— EXERCISE GOAL —
In the records that follow, the lines from the one containing "includes how we" to the one containing "Therefore, to cater", inclusive, are to be given again exactly.

Collected data:
--------------------

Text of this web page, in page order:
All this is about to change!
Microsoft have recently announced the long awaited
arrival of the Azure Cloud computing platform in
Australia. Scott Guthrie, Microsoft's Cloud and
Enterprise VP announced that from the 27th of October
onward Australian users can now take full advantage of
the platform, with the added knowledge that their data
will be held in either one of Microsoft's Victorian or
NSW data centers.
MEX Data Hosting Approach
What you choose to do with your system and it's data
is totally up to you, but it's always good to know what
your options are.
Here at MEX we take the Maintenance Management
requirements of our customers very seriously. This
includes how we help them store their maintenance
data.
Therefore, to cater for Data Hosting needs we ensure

--------------------

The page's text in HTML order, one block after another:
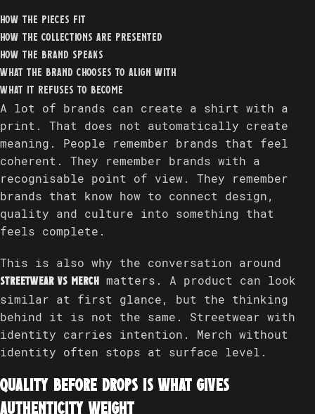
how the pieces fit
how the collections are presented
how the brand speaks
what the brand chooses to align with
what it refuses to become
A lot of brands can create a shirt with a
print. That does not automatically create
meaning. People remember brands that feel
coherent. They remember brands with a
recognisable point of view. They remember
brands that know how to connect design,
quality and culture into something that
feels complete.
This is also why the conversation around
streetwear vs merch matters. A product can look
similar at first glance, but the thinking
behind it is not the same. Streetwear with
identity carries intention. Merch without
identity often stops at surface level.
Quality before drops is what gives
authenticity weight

--------------------

— EXERCISE OUTPUT —
includes how we help them store their maintenance
data.
Therefore, to cater for Data Hosting needs we ensure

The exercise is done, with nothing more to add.